La société belge Monizze a intégré, dans les mécanismes de son fonctionnement, plusieurs politiques typées ESG. Plébisci­tée par plus de 55.000 entreprises, elle est spécialisée dans les chèques-repas et écochèques pour ne pointer que ces deux domaines. "Aujourd'hui, il est devenu impos­sible de passer à côté de cette dynamique", expose son fondateur et CEO Jean-Louis Van Houwe. "Nous incitons, par exemple, nos clients à devenir des 'consomacteurs', nous voulons leur donner la possibilité de décider des achats qu'ils font dans une optique de consommation responsable.
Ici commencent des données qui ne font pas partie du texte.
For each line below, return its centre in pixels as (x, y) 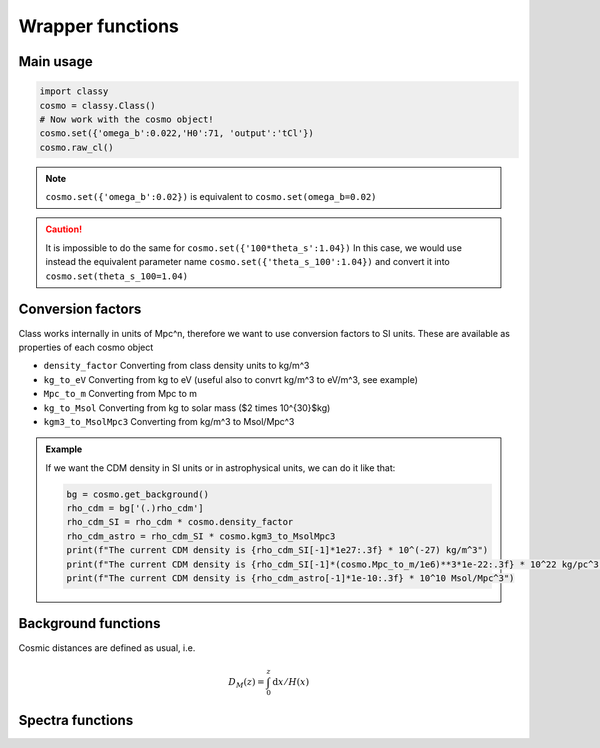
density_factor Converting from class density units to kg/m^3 (176, 366)
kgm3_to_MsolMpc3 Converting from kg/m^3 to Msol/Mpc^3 (169, 421)
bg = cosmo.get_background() (138, 494)
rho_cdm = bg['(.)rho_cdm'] (135, 508)
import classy (74, 91)
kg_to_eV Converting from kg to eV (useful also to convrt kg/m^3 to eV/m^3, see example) (231, 379)
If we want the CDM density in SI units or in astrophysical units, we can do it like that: (220, 467)
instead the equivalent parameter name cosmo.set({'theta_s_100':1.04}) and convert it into (247, 262)
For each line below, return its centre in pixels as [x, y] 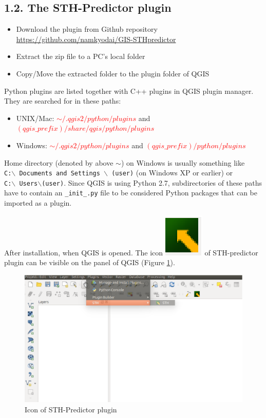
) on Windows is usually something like [183, 162]
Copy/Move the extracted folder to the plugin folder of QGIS [113, 73]
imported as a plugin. [38, 203]
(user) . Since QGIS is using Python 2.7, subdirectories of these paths [152, 182]
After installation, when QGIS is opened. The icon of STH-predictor [131, 252]
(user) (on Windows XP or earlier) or [172, 173]
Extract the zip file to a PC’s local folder [81, 56]
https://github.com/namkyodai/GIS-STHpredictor [96, 39]

En gros, pouvoir leur dire que s'il achète tel produit, il sera plus écoresponsable que s'il se dirige vers un autre. Nous nous inscrivons dans cet esprit volontariste avec des actions concrètes concer­nant les trois piliers, environnemental, social et de gouvernance."

L'entreprise bruxelloise compte 110 salariés qui ont "deux à trois fois plus de jours de forma­tions que ce qui est légalement obligatoire", reprend le fon­dateur et CEO de l'entité belge faisant partie du groupe UP. Surtout, elle prône l'inclusion. "Nous avons un vrai souci d'intégration. Nous sommes basés à Bruxelles et nous recrutons des personnes représentatives de l'ensemble de notre région. Comme nous donnons une chance à ceux qui n'ont pas spécialement de diplôme, on a mis au point une 'école de la vie'. On fait de l'intégration, on accompagne, on investit". Dans la "catégorie G" comme celle labélisée "S", pour Gouvernance et So­ciale, c'est claire­ment le combo parfait. Monizze pallie le manque de main-d'oeuvre qualifiée en accentuant l'inclusion de personnes sans opportunité. Ça devient du win-win, l'entreprise résol­vant un de ses problèmes en même temps que celui de la société, au sens large. Ce qui prouve bien que la politique ESG est une opportunité pour tout le monde.